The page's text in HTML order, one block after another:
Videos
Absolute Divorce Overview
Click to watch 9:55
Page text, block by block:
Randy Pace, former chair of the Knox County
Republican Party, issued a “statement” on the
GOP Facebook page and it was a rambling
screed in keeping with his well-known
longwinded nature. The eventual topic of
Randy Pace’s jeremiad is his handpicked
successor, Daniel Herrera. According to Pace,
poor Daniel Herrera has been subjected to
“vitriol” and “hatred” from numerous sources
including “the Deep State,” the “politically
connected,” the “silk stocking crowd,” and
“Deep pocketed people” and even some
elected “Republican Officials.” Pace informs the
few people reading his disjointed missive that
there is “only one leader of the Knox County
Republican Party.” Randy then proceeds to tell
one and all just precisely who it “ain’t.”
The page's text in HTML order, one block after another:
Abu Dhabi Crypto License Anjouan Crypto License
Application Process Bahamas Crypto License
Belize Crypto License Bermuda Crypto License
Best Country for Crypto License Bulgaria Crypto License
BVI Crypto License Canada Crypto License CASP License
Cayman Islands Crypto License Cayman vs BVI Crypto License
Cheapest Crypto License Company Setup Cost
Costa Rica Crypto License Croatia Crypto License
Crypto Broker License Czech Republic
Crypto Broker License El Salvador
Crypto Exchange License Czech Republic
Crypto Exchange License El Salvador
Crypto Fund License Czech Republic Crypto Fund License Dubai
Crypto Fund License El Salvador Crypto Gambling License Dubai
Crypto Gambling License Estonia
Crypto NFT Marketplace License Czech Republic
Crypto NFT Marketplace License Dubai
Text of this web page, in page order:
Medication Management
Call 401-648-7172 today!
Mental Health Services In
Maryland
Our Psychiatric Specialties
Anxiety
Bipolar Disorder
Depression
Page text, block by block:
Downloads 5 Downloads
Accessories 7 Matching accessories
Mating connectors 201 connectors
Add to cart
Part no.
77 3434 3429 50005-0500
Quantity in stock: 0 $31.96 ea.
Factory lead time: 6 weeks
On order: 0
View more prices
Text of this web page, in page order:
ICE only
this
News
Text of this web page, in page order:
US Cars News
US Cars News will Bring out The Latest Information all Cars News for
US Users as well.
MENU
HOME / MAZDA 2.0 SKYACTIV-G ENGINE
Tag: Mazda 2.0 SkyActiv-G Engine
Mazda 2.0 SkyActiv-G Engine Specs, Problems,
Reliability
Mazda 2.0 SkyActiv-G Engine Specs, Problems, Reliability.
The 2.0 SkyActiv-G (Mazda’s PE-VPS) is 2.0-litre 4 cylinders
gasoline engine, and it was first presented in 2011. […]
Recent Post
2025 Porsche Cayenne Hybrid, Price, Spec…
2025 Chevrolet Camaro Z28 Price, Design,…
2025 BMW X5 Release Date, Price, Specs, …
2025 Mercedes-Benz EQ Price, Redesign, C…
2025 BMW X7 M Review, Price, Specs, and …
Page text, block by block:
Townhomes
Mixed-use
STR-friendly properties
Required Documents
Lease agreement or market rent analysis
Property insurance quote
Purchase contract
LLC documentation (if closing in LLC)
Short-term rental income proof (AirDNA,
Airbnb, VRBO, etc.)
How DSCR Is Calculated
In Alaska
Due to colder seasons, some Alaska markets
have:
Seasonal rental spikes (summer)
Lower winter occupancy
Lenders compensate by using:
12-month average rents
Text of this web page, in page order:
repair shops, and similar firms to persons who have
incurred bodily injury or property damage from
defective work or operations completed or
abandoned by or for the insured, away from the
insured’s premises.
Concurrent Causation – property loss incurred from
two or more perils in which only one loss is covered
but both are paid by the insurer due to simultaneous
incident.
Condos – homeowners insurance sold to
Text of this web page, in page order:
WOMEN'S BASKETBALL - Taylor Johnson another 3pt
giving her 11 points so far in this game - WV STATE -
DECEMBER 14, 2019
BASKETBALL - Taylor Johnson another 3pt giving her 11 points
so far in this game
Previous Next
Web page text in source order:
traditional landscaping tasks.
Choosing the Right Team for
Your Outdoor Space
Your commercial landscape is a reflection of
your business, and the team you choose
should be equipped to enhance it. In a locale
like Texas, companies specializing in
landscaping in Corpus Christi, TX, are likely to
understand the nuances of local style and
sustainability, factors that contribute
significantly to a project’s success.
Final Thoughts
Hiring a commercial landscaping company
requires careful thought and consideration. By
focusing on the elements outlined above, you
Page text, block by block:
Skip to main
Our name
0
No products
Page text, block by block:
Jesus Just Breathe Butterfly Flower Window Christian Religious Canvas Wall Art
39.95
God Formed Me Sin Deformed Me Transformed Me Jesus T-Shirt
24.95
* * * * *
§ Task goal
Every line of the listing that includes "loss" must be shown.

§ Your response
Concurrent Causation – property loss incurred from
two or more perils in which only one loss is covered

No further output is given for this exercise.